[Stored items]
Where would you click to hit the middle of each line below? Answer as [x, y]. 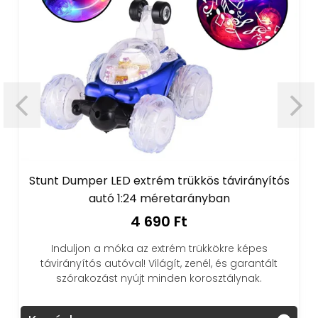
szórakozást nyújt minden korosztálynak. [159, 278]
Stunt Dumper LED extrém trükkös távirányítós [159, 181]
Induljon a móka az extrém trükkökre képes [159, 248]
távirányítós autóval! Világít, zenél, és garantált [159, 263]
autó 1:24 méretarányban [159, 198]
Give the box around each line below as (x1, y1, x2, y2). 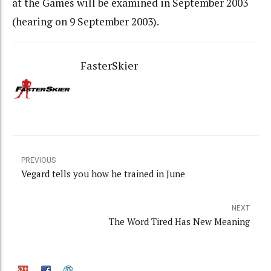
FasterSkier (80, 57, 138, 73)
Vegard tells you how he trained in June (21, 168, 185, 180)
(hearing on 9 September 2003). (12, 15, 159, 29)
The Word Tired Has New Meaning (109, 215, 250, 228)
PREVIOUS (21, 156, 56, 165)
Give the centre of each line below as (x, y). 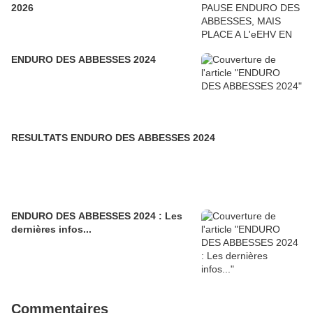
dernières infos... (51, 230)
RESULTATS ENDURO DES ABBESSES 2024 (113, 138)
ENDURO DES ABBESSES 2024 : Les (97, 216)
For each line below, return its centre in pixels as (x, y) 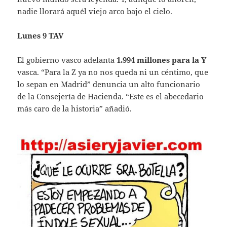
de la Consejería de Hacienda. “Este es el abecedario (111, 96)
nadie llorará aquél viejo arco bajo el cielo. (95, 11)
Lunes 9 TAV (41, 35)
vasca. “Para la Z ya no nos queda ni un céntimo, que (113, 72)
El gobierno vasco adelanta (67, 60)
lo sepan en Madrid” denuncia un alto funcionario (109, 84)
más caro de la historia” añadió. (75, 108)
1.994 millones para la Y (162, 60)
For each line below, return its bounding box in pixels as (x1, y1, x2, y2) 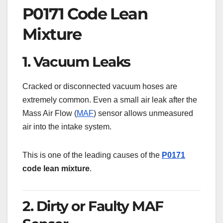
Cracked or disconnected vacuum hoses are (22, 82, 177, 91)
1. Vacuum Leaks (22, 53, 130, 71)
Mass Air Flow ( (22, 109, 77, 118)
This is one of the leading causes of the (22, 151, 162, 160)
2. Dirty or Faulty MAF (22, 198, 163, 215)
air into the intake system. (22, 122, 111, 131)
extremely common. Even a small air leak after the (22, 96, 197, 105)
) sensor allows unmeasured (94, 109, 193, 118)
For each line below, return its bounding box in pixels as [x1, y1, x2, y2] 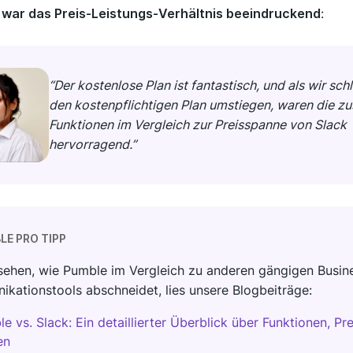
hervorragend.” [49, 136, 136, 152]
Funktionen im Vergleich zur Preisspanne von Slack [49, 116, 347, 132]
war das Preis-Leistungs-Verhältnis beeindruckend [2, 5, 321, 21]
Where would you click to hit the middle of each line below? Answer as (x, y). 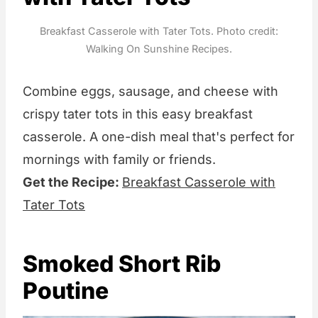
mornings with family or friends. (119, 160)
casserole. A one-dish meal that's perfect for (159, 137)
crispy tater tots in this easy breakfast (138, 114)
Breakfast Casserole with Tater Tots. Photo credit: (159, 31)
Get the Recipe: (72, 182)
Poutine (66, 291)
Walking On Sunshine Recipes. (159, 49)
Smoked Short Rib (122, 264)
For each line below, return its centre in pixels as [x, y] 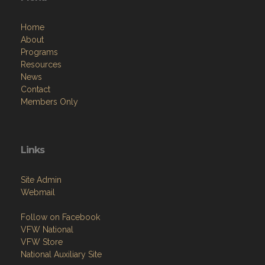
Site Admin [41, 180]
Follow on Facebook [60, 217]
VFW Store [42, 242]
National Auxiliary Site [61, 254]
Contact [35, 89]
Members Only [49, 101]
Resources [41, 64]
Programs [39, 52]

• **PROBLEM REQUIREMENTS**: Reproduce the records above exactly, but only from the line with "Vegard tells you" up to and including the line with "Poutine (66, 291)". Leave the pictures out.

• **TASK RESPONSE**:
Vegard tells you how he trained in June (21, 168, 185, 180)
(hearing on 9 September 2003). (12, 15, 159, 29)
The Word Tired Has New Meaning (109, 215, 250, 228)
PREVIOUS (21, 156, 56, 165)
Give the centre of each line below as (x, y). 
dernières infos... (51, 230)
RESULTATS ENDURO DES ABBESSES 2024 (113, 138)
ENDURO DES ABBESSES 2024 : Les (97, 216)
For each line below, return its centre in pixels as (x, y) 
de la Consejería de Hacienda. “Este es el abecedario (111, 96)
nadie llorará aquél viejo arco bajo el cielo. (95, 11)
Lunes 9 TAV (41, 35)
vasca. “Para la Z ya no nos queda ni un céntimo, que (113, 72)
El gobierno vasco adelanta (67, 60)
lo sepan en Madrid” denuncia un alto funcionario (109, 84)
más caro de la historia” añadió. (75, 108)
1.994 millones para la Y (162, 60)
For each line below, return its bounding box in pixels as (x1, y1, x2, y2) 
Cracked or disconnected vacuum hoses are (22, 82, 177, 91)
1. Vacuum Leaks (22, 53, 130, 71)
Mass Air Flow ( (22, 109, 77, 118)
This is one of the leading causes of the (22, 151, 162, 160)
2. Dirty or Faulty MAF (22, 198, 163, 215)
air into the intake system. (22, 122, 111, 131)
extremely common. Even a small air leak after the (22, 96, 197, 105)
) sensor allows unmeasured (94, 109, 193, 118)
For each line below, return its bounding box in pixels as [x1, y1, x2, y2] 
hervorragend.” [49, 136, 136, 152]
Funktionen im Vergleich zur Preisspanne von Slack [49, 116, 347, 132]
war das Preis-Leistungs-Verhältnis beeindruckend [2, 5, 321, 21]
Where would you click to hit the middle of each line below? Answer as (x, y). 
mornings with family or friends. (119, 160)
casserole. A one-dish meal that's perfect for (159, 137)
crispy tater tots in this easy breakfast (138, 114)
Breakfast Casserole with Tater Tots. Photo credit: (159, 31)
Get the Recipe: (72, 182)
Poutine (66, 291)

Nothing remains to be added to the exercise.